In layman's terms, it is a virtual currency that is encrypted and decentralized. The encryption provides high security during the transfer of coins. They are made with blockchain technology, which is complex, and thus, it is difficult for hackers to tamper with. You can exchange coins without a middleman and a limit ( two of its advantages over the traditional method). As of now, Bitcoin and Ethereum are among the best crypto trading platforms. Bitcoin was the first platform to issue online crypto. That's not to say that you can not look for other options, there certainly are investors who are willing to buy cheap and then sell it high on unknown cryptocurrencies.

The term that you'll often find associated with cryptocurrency is its volatility. Ever went to a pawn shop to sell an item? What happens there is no matter how much you spent when you bought the item, the shop owner will only pay you the amount he feels the item is worth, in other words, it is sold at the price the buyer deems fit.

It is somewhat the same for cryptocurrency as well, due to not being backed by a government, it has value only, and when people believe it to. This may make it riskier as compared to other markets like stock markets.

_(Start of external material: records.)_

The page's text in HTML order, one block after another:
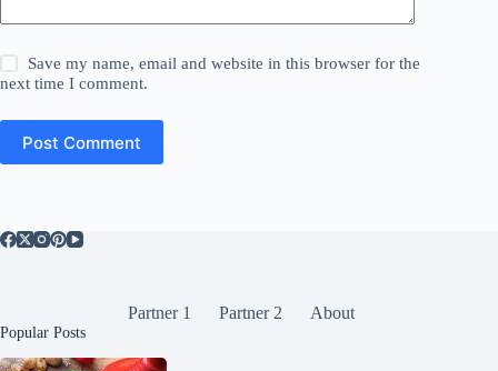
Save my name, email and website in this browser for the
next time I comment.
Post Comment
Partner 1 Partner 2 About
Popular Posts
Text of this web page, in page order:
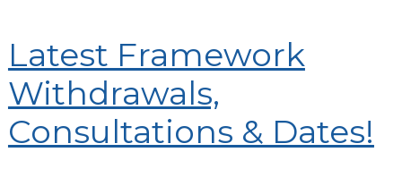
Latest Framework
Withdrawals,
Consultations & Dates!
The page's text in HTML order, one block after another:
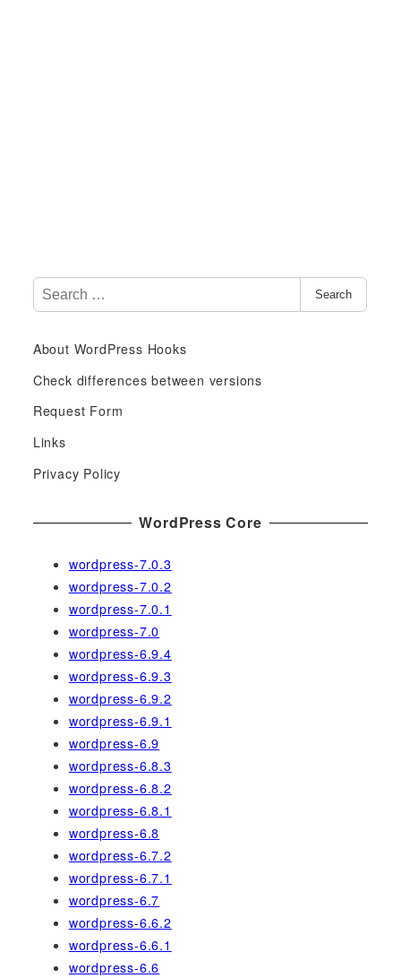
e
r
c
f
o
r
Search
About WordPress Hooks
Check differences between versions
Request Form
Links
Privacy Policy
WordPress Core
wordpress-7.0.3
wordpress-7.0.2
wordpress-7.0.1
wordpress-7.0
wordpress-6.9.4
wordpress-6.9.3
wordpress-6.9.2
wordpress-6.9.1
wordpress-6.9
wordpress-6.8.3
wordpress-6.8.2
wordpress-6.8.1
wordpress-6.8
wordpress-6.7.2
wordpress-6.7.1
wordpress-6.7
wordpress-6.6.2
wordpress-6.6.1
wordpress-6.6
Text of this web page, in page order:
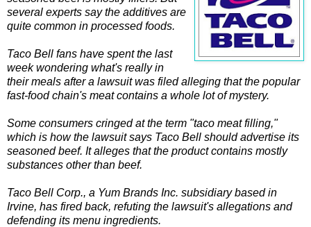
several experts say the additives are
quite common in processed foods.
Taco Bell fans have spent the last
week wondering what's really in
their meals after a lawsuit was filed alleging that the popular
fast-food chain's meat contains a whole lot of mystery.
Some consumers cringed at the term "taco meat filling,"
which is how the lawsuit says Taco Bell should advertise its
seasoned beef. It alleges that the product contains mostly
substances other than beef.
Taco Bell Corp., a Yum Brands Inc. subsidiary based in
Irvine, has fired back, refuting the lawsuit's allegations and
defending its menu ingredients.
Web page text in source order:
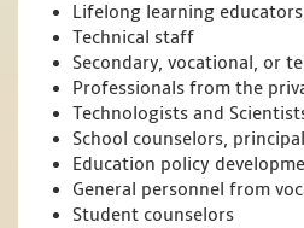
Lifelong learning educators
Technical staff
Secondary, vocational, or
Professionals from the
Technologists and
School counselors,
Education policy
General personnel from
Student counselors
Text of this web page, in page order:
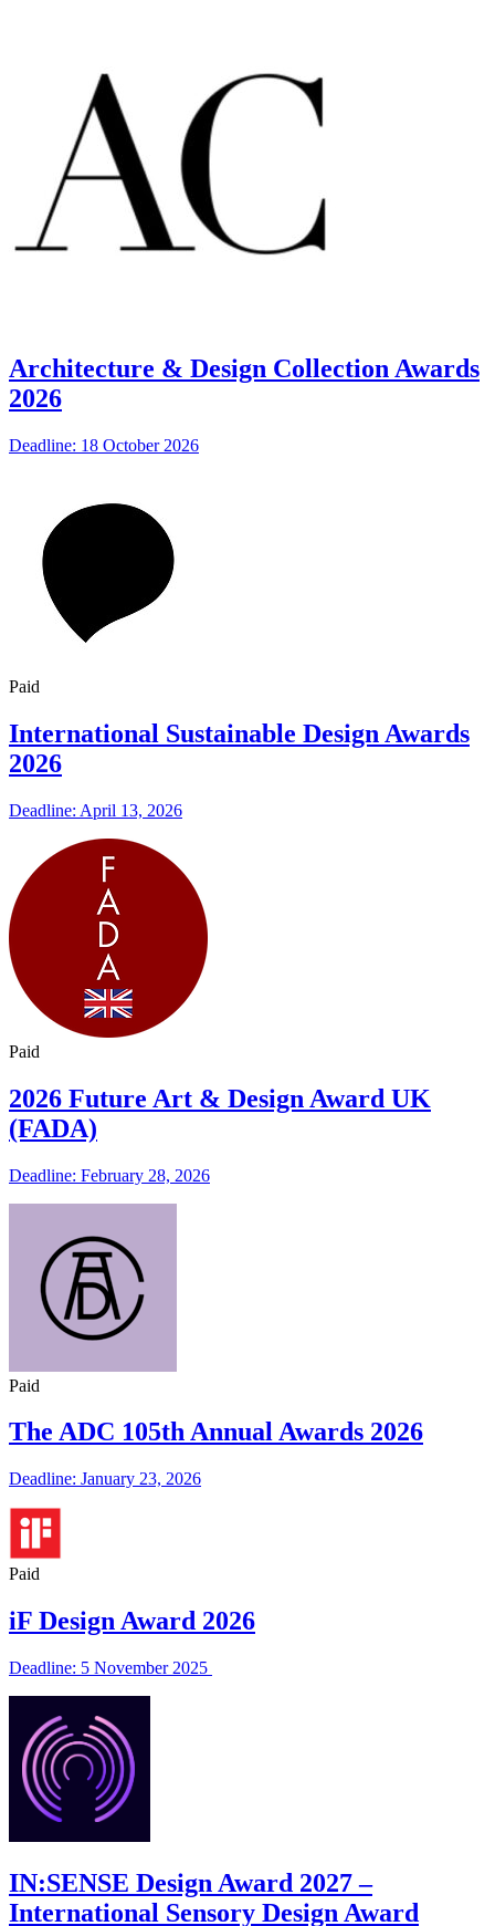
Architecture & Design Collection Awards
2026
Deadline: 18 October 2026
Paid
International Sustainable Design Awards
2026
Deadline: April 13, 2026
Paid
2026 Future Art & Design Award UK
(FADA)
Deadline: February 28, 2026
Paid
The ADC 105th Annual Awards 2026
Deadline: January 23, 2026
Paid
iF Design Award 2026
Deadline: 5 November 2025
IN:SENSE Design Award 2027 –
International Sensory Design Award
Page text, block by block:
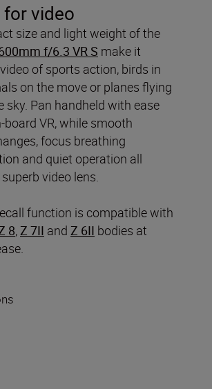
video
size and light weight of the
f/6.3 VR S make it
of sports action, birds in
on the move or planes flying
sky. Pan handheld with ease
VR, while smooth
focus breathing
and quiet operation all
video lens.
function is compatible with
8,Z 7II and Z 6II bodies at
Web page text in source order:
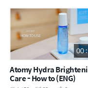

How to invest securely in cryptocurrency

With that being said, let's now talk about making secure investment, a plethora of risks could be avoided by enough research about the exchanges, wallets, and the market volatility in general.

Safety of data

While the encrypted cryptocurrency is safe in itself, but the end of the software or hardware that you use to store your data isn't safe, then you're at high risk of data theft, which could eventually lead to you losing your money.

First, make sure that you are keeping your antivirus software up to date to be assured of the fact that you aren't giving out your valuable data to hackers.

Cryptocurrency exchange

An exchange is a place where you buy and sell your virtual money. Now there are over more than 500 exchanges to make use of, and each has its own set of pros and cons, not all exchanges accept fiat currency ( paper money, example: dollar), some are only restricted to bitcoins. So researching them and choosing one which suits your personal needs is crucial.

Cryptocurrency wallet

Now that you've gone ahead and bought yourself those coins, the question arises on where to store it, for that you need a cryptocurrency wallet, practically it is better to have a wallet before you buy your currency. They are two types of wallets: software and hardware wallets, the hardware ones are comparatively safer. The exchange platforms also provide wallets to store your coins, but it is not as secure as your own personal wallet.

Trading strategy

Have clear data of the amount you can invest and possibly lose, the time you have to trade, using that devise your blend of coins. If you happen to invest using a contract for difference (CDF) or spread bet (FSB), know that the gains or loss will be heightened by the leverage and thus proceed only when you're sure that you can stomach the loss, which might be more than what you invested.